Cruschiform est autrice, illustratrice et graphiste. Elle travaille pour l’édition jeunesse, la presse et la publicité. J’ai déjà parlé ici d’Il était un forme, un album qu’elle a écrit avec Gazhole aux éditions Maison Georges. Auparavant, elle a publié plusieurs albums ou documentaires jeunesse depuis une quinzaine d’années, principalement chez Gallimard jeunesse, de Ré-créatures au remarqué Colorama.

Elle revient ici à l’exercice du documentaire dans lequel elle excelle sur différents sujets en alliant précision scientifique et regard de design graphique sur le monde. Dans L’Odyssée des graines, l’on découvre un fascinant inventaire de nombreuses graines (et quelques fruits) par le prisme de leur mode de dispersion, transport permettant leur reproduction, leur voyage et leur dissémination. Ce parti pris de classement s’avère particulièrement adapté au sujet tant les graines peuvent nous sembler parfois fragiles alors que l’on découvre ici toute l’ingéniosité et l’évolution de la nature pour permettre la survie et le développement de ces plantes en devenir. Ainsi, selon les chapitres, l’on voyage avec des graines de toutes tailles, formes ou textures, dotées d’appendices parfois mystérieux leur permettant de s’engouffrer dans un coup de vent, de suivre l’eau, d’exploser sous le feu ou de s’accrocher aux animaux notamment.

Dès le titre du livre, l’on entend avec « l’odyssée » autant le voyage que les épreuves que ces différentes graines vont rencontrer. L’autrice partage sa fascination pour l’ingéniosité, l’adaptation mais aussi la résilience de la nature à travers l’exemple formidable de ces graines qui, l’air de rien, sont à l’origine de beaucoup. Si l’on peut y voir un réel hommage à cette biodiversité à laquelle on est invité.es à prendre plus conscience et soin, celle-ci nous est montrée comme d’une grande force d’innovation et de créativité pour arriver à se développer et perdurer. En nous montrant la beauté et la technicité de la nature, cela peut nous inciter à la protéger en apprenant à la regarder et à s’en émerveiller.

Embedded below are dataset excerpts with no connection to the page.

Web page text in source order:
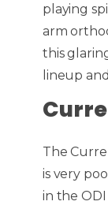
playing
arm
this
lineup
The
is very
in the ODI
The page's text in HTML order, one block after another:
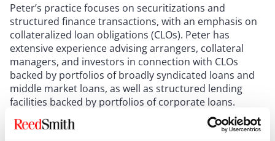
Peter’s practice focuses on securitizations and
structured finance transactions, with an emphasis on
collateralized loan obligations (CLOs). Peter has
extensive experience advising arrangers, collateral
managers, and investors in connection with CLOs
backed by portfolios of broadly syndicated loans and
middle market loans, as well as structured lending
facilities backed by portfolios of corporate loans.
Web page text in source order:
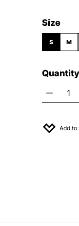
Select
Size
S M
Quantity
Add to
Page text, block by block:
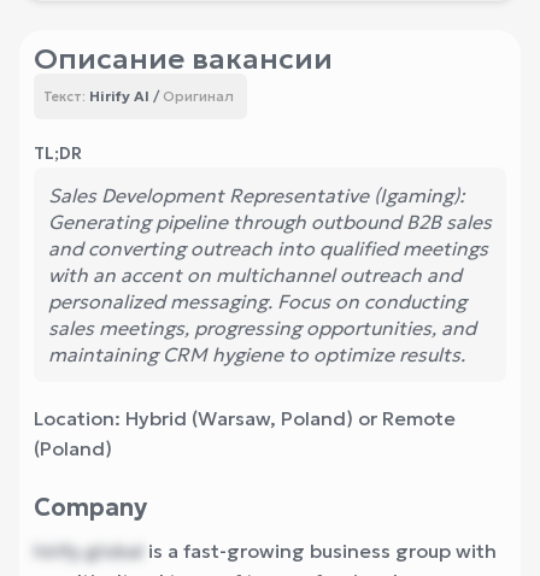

Chaque chapitre commence par une pleine double page d’un paysage cévenol où l’on peut admirer ou débusquer certaines graines en plein périple. S’en suit une explication du mode de transport utilisé puis un catalogue de différentes graines y répondant présentées autour d’une illustration en gros plan. Les graines ainsi exposées sous différents angles deviennent visuellement pour certaines presque abstraites dans leurs formes, structures, matières et détails et d’autant plus fascinantes dans la minutie des illustrations développant leur design délicat et précis. La forme de chacune, sûrement issue d’un long processus de perfectionnement technique, est liée à sa fonction, à sa nécessité et son mode de dispersion, que ce soit les hélices de l’érable ou les crochets de la bardane à l’origine, par biomimétisme, du velcro.

Cruschiform travaille ses illustrations aux couleurs vibrantes numériquement dans un soucis autant d’épure que de précision confinant à la planche naturaliste sur le fond des pages de couleur crème et le texte bleuté à la typographie élégante. Sous chaque illustration est précisé en guise de titre le nom populaire de la plante à venir, parfois drôle ou intrigant, puis sa caractéristique principale suivie d’un court texte où l’information précise devient une histoire. Tout en haut de chaque page est discrètement précisé le nom scientifique ainsi que l’échelle de l’illustration, montrant aussi bien de minuscules graines de chélidoine que d’imposantes noix de coco.

Par cette invitation au voyage, le documentaire, tout en restant précis et renseigné en ayant bénéficié de la relecture d’Yves Pauthier, responsable de la banque des graines du Muséum National d’Histoire Naturelle, devient narratif. Par ses textes mêlant poésie botanique et anecdotes amusantes ou palpitantes, l’autrice invite à la lecture à voix haute, souvent plus propre à l’album qu’aux livres documentaires. C’est en s’ancrant dans ce réel fascinant et souvent méconnu que l’on permet, par l’alliance du texte et des illustrations, de faire voyager l’esprit et l’imaginaire des lecteur.ices dans cette aventure aussi subtile qu’éblouissante, sorte de naturalisme poétique.

À noter l’intéressante réflexion de l’autrice et de son éditrice autour de la fabrication de ce livre afin qu’il soit aussi respectueux de l’environnement que possible autant par l’impression et le transport que par le choix du papier et des encres, contraintes créatives poussant l’autrice à développer son esthétique et sa délicatesse en ce sens.